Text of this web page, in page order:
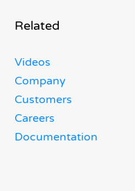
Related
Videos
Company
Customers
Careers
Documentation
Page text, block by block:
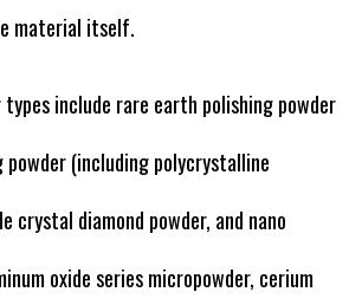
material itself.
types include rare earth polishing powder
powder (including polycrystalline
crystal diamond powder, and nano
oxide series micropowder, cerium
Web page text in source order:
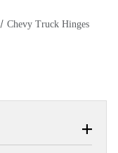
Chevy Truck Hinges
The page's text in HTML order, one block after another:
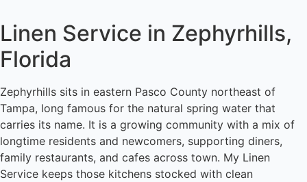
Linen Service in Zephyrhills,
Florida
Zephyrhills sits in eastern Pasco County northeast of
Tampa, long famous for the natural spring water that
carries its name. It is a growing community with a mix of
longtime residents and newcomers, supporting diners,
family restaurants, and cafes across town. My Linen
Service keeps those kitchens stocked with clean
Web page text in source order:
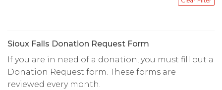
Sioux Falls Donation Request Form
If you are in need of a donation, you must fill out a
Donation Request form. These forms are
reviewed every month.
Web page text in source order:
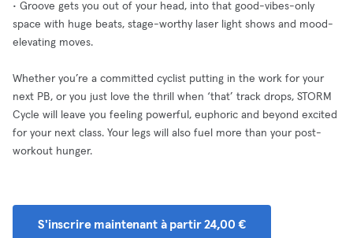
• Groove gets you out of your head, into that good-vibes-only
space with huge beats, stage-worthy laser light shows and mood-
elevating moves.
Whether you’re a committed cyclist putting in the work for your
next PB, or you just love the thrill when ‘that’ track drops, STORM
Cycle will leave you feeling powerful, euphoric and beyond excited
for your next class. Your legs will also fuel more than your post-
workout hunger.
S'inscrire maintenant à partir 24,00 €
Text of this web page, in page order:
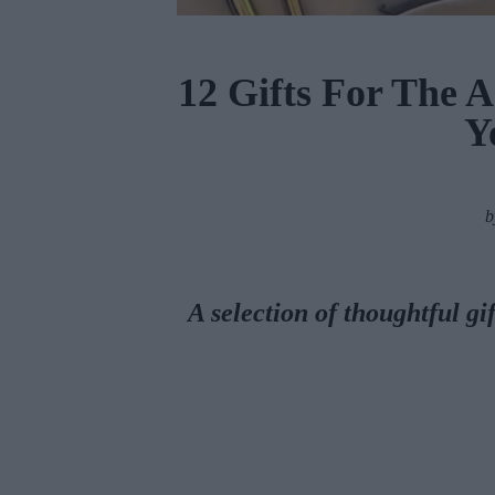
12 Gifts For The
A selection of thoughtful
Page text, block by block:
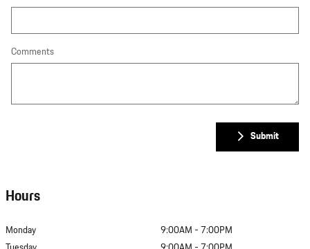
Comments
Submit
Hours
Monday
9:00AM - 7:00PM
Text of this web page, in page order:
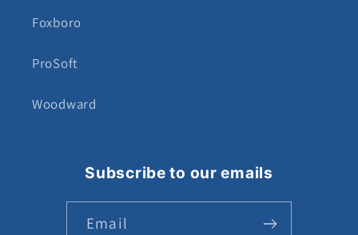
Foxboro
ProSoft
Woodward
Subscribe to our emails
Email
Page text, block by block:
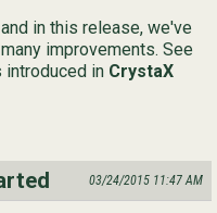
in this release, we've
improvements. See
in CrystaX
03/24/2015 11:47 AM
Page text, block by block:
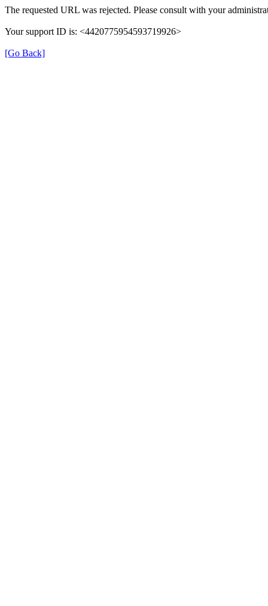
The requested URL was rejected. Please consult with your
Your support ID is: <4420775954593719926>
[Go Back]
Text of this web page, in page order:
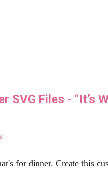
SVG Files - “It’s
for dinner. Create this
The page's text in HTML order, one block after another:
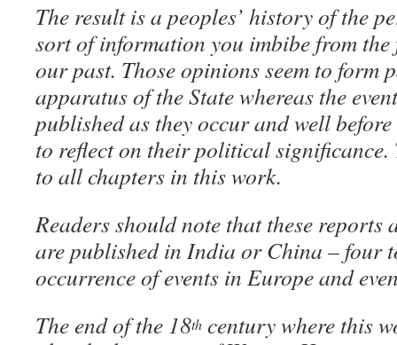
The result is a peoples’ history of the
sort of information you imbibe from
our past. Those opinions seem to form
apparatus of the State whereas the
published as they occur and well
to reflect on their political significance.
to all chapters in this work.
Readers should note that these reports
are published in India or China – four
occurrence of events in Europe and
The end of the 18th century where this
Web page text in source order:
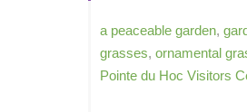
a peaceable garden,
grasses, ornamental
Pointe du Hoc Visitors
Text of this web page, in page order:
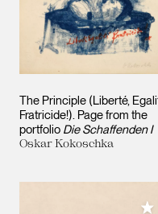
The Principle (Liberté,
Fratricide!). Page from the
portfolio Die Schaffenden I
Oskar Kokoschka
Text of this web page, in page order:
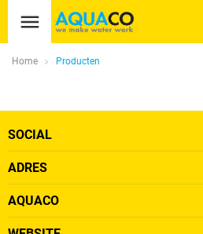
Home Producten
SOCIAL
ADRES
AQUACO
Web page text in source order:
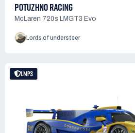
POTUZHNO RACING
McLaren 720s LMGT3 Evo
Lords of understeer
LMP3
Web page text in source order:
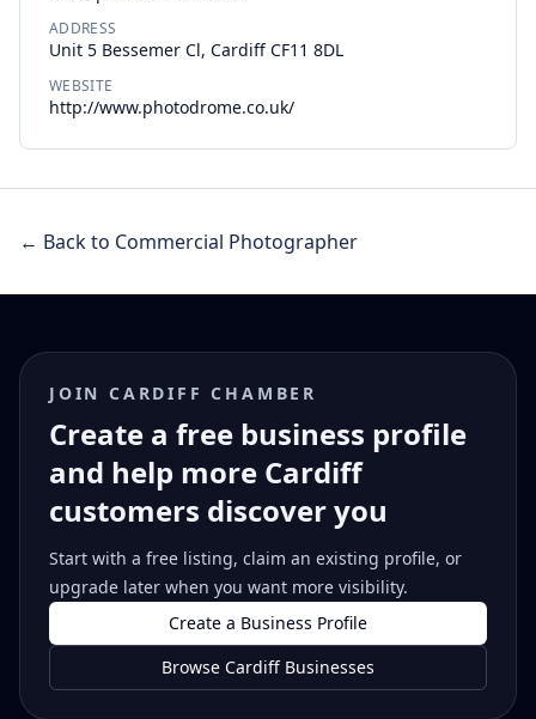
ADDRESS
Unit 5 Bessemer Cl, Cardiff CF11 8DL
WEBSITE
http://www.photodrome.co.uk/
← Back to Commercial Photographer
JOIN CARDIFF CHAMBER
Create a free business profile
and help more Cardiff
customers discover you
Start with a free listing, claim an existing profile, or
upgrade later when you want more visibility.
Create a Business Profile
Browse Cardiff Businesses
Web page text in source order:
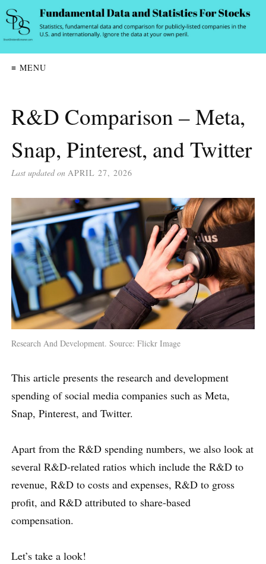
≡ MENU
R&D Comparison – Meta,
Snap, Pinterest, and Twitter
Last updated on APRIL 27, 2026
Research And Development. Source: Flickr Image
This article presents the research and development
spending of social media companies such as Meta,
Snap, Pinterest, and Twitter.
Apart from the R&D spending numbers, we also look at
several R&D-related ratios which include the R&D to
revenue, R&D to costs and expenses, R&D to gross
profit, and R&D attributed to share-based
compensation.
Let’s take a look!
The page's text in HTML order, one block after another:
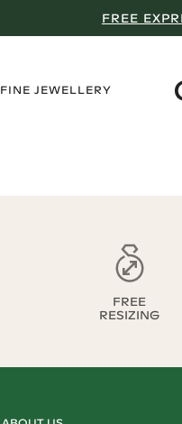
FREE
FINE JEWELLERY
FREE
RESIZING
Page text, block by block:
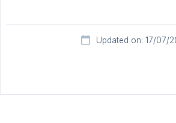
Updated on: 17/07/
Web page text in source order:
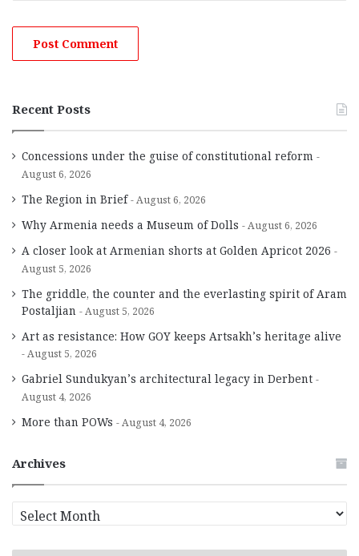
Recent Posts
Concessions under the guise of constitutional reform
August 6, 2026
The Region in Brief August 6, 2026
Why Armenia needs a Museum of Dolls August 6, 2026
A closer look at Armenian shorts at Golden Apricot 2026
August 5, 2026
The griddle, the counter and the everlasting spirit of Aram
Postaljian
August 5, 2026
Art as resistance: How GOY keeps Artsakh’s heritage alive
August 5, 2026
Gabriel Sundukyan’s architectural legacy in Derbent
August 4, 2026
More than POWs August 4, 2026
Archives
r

☆ ☆ ☆ ☆ ☆ ☆ ☆

Every record above must be copied exactly; none of the pictures belong in the copy.

Text of this web page, in page order:
Related
Videos
Company
Customers
Careers
Documentation
Page text, block by block:
material itself.
types include rare earth polishing powder
powder (including polycrystalline
crystal diamond powder, and nano
oxide series micropowder, cerium
Web page text in source order:
Chevy Truck Hinges
The page's text in HTML order, one block after another:
Linen Service in Zephyrhills,
Florida
Zephyrhills sits in eastern Pasco County northeast of
Tampa, long famous for the natural spring water that
carries its name. It is a growing community with a mix of
longtime residents and newcomers, supporting diners,
family restaurants, and cafes across town. My Linen
Service keeps those kitchens stocked with clean
Web page text in source order:
Sioux Falls Donation Request Form
If you are in need of a donation, you must fill out a
Donation Request form. These forms are
reviewed every month.
Web page text in source order:
• Groove gets you out of your head, into that good-vibes-only
space with huge beats, stage-worthy laser light shows and mood-
elevating moves.
Whether you’re a committed cyclist putting in the work for your
next PB, or you just love the thrill when ‘that’ track drops, STORM
Cycle will leave you feeling powerful, euphoric and beyond excited
for your next class. Your legs will also fuel more than your post-
workout hunger.
S'inscrire maintenant à partir 24,00 €
Text of this web page, in page order:
12 Gifts For The
A selection of thoughtful
Page text, block by block:
Comments
Submit
Hours
Monday
9:00AM - 7:00PM
Text of this web page, in page order:
Foxboro
ProSoft
Woodward
Subscribe to our emails
Email
Page text, block by block:
in this release, we've
improvements. See
in CrystaX
03/24/2015 11:47 AM
Page text, block by block:
The requested URL was rejected. Please consult with your
Your support ID is: <4420775954593719926>
[Go Back]
Text of this web page, in page order:
SVG Files - “It’s
for dinner. Create this
The page's text in HTML order, one block after another:
The result is a peoples’ history of the
sort of information you imbibe from
our past. Those opinions seem to form
apparatus of the State whereas the
published as they occur and well
to reflect on their political significance.
to all chapters in this work.
Readers should note that these reports
are published in India or China – four
occurrence of events in Europe and
The end of the 18th century where this
Web page text in source order:
a peaceable garden,
grasses, ornamental
Pointe du Hoc Visitors
Text of this web page, in page order:
The Principle (Liberté,
Fratricide!). Page from the
portfolio Die Schaffenden I
Oskar Kokoschka
Text of this web page, in page order:
Home Producten
SOCIAL
ADRES
AQUACO
Web page text in source order:
POTUZHNO RACING
McLaren 720s LMGT3 Evo
Lords of understeer
LMP3
Web page text in source order:
ADDRESS
Unit 5 Bessemer Cl, Cardiff CF11 8DL
WEBSITE
http://www.photodrome.co.uk/
← Back to Commercial Photographer
JOIN CARDIFF CHAMBER
Create a free business profile
and help more Cardiff
customers discover you
Start with a free listing, claim an existing profile, or
upgrade later when you want more visibility.
Create a Business Profile
Browse Cardiff Businesses
Web page text in source order:
≡ MENU
R&D Comparison – Meta,
Snap, Pinterest, and Twitter
Last updated on APRIL 27, 2026
Research And Development. Source: Flickr Image
This article presents the research and development
spending of social media companies such as Meta,
Snap, Pinterest, and Twitter.
Apart from the R&D spending numbers, we also look at
several R&D-related ratios which include the R&D to
revenue, R&D to costs and expenses, R&D to gross
profit, and R&D attributed to share-based
compensation.
Let’s take a look!
The page's text in HTML order, one block after another:
FREE
FINE JEWELLERY
FREE
RESIZING
Page text, block by block:
Updated on: 17/07/
Web page text in source order:
Recent Posts
Concessions under the guise of constitutional reform
August 6, 2026
The Region in Brief August 6, 2026
Why Armenia needs a Museum of Dolls August 6, 2026
A closer look at Armenian shorts at Golden Apricot 2026
August 5, 2026
The griddle, the counter and the everlasting spirit of Aram
Postaljian
August 5, 2026
Art as resistance: How GOY keeps Artsakh’s heritage alive
August 5, 2026
Gabriel Sundukyan’s architectural legacy in Derbent
August 4, 2026
More than POWs August 4, 2026
Archives
r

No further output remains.